Faster Large Database Access with `mmap`
Large Dolt databases are slow to interact with on the dolt
command line. Most of the slowness comes from loading required storage file indexes. Nick was frustrated by this so he implemented a solution. If you have a running dolt sql-server
, we now give you an option to keep the storage indexes in memory using mmap
resulting in faster start up time for the dolt
CLI connecting to that server. This article explains in more detail.
What is mmap
?
Have you ever tried to run the dolt
command line in the directory of a large database?
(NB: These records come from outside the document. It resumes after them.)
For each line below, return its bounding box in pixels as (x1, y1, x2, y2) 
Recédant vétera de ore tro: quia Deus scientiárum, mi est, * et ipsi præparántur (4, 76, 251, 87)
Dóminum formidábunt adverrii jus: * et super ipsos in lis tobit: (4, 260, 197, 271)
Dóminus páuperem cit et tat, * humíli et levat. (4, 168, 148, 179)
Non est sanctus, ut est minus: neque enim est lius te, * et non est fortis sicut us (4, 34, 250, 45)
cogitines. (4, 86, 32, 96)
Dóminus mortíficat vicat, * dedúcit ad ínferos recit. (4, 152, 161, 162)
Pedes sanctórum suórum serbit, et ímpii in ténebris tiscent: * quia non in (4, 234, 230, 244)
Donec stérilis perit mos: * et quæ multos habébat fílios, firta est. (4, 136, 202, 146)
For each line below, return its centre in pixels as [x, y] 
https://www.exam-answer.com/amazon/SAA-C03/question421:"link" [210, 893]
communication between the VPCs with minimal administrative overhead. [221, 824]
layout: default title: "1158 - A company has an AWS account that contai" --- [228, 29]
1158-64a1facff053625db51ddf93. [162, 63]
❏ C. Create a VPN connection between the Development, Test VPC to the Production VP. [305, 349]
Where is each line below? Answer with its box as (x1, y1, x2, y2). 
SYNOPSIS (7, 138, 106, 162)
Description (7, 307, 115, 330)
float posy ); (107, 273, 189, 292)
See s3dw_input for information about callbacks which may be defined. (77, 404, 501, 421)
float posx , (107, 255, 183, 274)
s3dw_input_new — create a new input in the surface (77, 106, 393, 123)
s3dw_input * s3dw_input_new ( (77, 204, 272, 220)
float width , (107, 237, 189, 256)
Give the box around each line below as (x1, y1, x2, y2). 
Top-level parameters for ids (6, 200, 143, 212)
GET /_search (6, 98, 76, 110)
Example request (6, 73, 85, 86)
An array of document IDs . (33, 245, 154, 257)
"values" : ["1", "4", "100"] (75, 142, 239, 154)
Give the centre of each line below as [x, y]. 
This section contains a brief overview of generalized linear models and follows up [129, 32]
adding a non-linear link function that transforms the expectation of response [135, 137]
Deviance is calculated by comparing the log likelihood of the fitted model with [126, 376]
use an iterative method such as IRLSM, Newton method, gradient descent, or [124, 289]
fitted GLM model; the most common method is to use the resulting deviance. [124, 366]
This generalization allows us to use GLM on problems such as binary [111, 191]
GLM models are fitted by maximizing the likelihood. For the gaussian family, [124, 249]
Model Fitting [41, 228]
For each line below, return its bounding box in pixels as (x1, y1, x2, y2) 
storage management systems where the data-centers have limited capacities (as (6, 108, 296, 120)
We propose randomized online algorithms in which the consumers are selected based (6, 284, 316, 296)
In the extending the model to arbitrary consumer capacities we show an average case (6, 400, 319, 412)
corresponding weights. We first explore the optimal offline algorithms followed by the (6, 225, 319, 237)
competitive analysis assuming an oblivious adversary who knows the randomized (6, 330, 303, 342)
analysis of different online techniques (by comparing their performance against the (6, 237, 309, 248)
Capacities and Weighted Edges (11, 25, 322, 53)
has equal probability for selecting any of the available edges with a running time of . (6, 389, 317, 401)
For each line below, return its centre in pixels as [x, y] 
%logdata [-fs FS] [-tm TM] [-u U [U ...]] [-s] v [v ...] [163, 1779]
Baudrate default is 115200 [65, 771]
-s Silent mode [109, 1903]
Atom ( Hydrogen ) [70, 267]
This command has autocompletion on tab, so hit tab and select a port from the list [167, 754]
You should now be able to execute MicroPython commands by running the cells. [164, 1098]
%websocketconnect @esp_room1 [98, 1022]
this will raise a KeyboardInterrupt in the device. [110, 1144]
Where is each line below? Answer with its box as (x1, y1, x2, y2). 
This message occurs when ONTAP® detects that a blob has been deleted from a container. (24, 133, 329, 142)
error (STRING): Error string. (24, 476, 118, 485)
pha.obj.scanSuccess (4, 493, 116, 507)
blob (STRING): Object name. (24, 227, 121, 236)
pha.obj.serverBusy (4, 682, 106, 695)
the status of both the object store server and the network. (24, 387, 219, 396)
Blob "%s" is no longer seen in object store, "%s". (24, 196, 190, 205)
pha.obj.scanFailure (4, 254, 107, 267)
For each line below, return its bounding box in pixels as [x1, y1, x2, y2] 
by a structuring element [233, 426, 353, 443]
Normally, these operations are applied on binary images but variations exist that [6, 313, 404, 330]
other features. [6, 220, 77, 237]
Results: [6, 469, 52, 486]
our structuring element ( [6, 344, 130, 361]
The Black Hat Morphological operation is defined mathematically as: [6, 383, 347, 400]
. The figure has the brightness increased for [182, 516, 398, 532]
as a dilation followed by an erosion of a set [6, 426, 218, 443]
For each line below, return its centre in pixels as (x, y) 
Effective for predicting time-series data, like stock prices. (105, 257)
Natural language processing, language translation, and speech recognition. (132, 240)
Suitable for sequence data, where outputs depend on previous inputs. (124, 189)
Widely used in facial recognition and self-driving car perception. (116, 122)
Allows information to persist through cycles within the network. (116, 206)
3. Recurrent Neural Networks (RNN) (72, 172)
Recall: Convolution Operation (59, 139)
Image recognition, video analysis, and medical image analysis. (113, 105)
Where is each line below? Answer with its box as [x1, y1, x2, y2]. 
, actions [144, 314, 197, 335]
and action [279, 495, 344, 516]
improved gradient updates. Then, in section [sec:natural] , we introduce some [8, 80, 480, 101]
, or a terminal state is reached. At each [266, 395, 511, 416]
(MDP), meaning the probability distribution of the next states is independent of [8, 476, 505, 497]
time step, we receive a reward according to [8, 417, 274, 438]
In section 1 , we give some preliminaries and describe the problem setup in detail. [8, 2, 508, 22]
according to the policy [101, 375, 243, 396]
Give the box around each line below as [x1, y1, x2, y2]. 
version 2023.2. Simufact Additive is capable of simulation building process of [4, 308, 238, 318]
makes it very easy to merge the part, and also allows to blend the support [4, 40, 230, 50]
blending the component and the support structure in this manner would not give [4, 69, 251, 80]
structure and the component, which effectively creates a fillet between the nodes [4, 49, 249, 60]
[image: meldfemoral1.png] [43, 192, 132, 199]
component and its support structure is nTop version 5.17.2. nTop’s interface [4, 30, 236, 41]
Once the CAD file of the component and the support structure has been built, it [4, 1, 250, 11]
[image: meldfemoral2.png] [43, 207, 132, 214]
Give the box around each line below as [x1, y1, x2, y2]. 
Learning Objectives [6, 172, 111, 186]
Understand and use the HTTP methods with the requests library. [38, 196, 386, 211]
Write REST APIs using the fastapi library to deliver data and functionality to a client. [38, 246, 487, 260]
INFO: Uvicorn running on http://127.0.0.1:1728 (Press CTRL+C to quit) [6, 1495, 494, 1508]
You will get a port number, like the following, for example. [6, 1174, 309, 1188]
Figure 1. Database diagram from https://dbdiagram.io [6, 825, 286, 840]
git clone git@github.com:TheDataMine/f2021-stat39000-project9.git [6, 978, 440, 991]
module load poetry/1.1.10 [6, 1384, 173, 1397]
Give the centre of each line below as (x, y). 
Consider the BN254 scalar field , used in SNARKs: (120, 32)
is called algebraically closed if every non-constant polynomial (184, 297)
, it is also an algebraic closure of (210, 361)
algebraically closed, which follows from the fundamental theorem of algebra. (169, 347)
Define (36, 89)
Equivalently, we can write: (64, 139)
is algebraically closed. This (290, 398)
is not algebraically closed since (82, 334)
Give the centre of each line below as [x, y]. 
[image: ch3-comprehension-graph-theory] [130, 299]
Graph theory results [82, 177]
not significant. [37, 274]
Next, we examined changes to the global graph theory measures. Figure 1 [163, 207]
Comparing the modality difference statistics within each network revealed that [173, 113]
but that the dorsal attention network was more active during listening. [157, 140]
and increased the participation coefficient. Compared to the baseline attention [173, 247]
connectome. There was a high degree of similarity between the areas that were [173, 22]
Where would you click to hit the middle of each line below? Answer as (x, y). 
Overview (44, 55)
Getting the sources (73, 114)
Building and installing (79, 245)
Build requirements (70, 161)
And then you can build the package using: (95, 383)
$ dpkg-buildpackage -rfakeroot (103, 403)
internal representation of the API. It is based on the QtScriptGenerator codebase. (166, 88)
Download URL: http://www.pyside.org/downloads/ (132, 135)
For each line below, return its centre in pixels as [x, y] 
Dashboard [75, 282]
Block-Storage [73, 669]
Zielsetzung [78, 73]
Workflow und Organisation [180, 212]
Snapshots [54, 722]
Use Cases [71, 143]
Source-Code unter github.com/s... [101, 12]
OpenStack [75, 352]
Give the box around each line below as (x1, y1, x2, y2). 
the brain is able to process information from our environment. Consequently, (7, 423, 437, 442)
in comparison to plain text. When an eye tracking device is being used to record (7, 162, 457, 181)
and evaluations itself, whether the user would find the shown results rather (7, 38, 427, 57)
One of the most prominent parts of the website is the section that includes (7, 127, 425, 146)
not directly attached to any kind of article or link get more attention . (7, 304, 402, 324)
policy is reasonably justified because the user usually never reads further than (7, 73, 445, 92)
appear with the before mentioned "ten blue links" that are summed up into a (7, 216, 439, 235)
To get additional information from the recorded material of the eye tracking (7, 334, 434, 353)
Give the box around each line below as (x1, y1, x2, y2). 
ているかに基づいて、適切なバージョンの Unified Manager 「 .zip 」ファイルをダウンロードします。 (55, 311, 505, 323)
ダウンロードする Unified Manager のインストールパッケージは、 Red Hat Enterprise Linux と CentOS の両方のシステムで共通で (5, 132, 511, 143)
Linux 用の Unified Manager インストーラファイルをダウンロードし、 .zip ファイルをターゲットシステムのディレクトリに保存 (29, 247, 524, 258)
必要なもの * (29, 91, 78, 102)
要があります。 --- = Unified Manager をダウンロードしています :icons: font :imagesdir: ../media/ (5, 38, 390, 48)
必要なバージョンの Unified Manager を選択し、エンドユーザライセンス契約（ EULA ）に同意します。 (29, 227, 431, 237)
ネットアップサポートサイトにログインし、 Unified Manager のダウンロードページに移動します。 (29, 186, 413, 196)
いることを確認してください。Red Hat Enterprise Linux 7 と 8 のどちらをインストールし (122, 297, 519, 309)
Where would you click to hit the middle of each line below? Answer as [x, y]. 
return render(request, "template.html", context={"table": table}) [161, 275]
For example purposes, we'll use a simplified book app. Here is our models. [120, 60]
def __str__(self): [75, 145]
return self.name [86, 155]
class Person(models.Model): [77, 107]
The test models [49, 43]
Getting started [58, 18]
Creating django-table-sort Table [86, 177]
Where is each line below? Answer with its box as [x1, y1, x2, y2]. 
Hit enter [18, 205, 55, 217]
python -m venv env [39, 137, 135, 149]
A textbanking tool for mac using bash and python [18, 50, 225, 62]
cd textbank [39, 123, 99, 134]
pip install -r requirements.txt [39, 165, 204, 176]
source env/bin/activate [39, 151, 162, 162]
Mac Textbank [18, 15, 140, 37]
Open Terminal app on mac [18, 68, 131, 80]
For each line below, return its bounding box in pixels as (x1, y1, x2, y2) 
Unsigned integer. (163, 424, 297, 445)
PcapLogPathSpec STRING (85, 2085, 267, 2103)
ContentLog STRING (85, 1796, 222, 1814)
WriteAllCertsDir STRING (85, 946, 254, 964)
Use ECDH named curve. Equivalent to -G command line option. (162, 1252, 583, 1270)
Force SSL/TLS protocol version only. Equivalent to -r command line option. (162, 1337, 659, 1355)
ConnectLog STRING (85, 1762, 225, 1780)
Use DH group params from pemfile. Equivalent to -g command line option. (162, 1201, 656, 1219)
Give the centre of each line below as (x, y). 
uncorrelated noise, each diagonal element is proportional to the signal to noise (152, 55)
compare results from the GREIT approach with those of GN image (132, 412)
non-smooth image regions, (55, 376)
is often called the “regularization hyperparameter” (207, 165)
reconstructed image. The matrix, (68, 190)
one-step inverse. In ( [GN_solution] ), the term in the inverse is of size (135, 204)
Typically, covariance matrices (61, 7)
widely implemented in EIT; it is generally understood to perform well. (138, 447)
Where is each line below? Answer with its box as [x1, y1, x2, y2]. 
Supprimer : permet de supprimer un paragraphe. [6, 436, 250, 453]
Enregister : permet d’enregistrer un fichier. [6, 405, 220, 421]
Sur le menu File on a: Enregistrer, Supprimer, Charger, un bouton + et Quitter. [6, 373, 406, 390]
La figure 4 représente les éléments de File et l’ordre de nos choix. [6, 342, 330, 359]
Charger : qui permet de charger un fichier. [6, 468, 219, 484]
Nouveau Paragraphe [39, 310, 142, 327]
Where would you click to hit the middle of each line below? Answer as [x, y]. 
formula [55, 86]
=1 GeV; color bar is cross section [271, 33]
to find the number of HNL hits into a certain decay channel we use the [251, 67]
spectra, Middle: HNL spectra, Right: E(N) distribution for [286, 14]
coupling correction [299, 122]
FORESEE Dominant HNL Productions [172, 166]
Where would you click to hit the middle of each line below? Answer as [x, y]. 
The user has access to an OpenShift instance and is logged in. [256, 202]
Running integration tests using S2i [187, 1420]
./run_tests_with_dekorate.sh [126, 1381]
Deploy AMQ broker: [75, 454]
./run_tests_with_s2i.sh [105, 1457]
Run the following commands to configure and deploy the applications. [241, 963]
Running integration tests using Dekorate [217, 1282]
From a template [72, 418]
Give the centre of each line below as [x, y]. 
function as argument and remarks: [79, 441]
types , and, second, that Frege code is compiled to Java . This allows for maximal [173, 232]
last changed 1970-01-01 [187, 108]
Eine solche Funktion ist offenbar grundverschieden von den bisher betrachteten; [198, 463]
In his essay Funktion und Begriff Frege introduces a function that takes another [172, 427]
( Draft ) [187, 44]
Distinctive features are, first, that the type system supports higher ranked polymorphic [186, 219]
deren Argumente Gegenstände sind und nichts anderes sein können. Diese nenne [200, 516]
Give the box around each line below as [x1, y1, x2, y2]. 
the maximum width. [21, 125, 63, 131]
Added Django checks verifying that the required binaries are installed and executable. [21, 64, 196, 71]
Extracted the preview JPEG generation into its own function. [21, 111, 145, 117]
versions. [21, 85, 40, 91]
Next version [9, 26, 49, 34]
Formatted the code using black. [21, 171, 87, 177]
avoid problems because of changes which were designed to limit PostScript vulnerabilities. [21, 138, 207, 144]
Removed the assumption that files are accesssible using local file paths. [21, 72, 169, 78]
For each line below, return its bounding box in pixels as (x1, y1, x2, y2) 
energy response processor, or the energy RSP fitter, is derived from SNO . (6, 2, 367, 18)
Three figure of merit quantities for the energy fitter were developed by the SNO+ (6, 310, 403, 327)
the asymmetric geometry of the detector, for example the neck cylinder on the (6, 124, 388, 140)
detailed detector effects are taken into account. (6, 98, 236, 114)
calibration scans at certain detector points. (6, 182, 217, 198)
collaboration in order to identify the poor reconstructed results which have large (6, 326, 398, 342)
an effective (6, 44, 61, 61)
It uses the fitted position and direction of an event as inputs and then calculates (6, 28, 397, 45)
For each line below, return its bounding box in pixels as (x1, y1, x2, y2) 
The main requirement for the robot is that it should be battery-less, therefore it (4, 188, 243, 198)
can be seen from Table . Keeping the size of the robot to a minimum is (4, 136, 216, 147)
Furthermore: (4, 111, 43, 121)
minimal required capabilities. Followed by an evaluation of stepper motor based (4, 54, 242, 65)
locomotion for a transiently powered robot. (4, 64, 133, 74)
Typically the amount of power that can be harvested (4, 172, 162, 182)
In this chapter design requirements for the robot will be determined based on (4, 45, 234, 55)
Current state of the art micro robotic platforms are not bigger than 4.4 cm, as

It's really slow.
$ du -h .dolt
1.3T .dolt/noms/oldgen
1.3T .dolt/noms
0B .dolt/temptf
0B .dolt/stats/.dolt/noms/oldgen
13M .dolt/stats/.dolt/noms
0B .dolt/stats/.dolt/temptf
13M .dolt/stats/.dolt
13M .dolt/stats
1.3T .dolt
$ time dolt log -n 1
commit biah3dkofnsmjc37m6ttivp9qvtoa1nm (HEAD -> main)
Author: timsehn <tim@dolthub.com>
Date: Mon Oct 13 11:43:29 -0700 2025
11,348,100 pages imported
dolt log -n 1 4.48s user 28.19s system 82% cpu 39.538 total
Most of this time is spent loading storage file indexes into memory.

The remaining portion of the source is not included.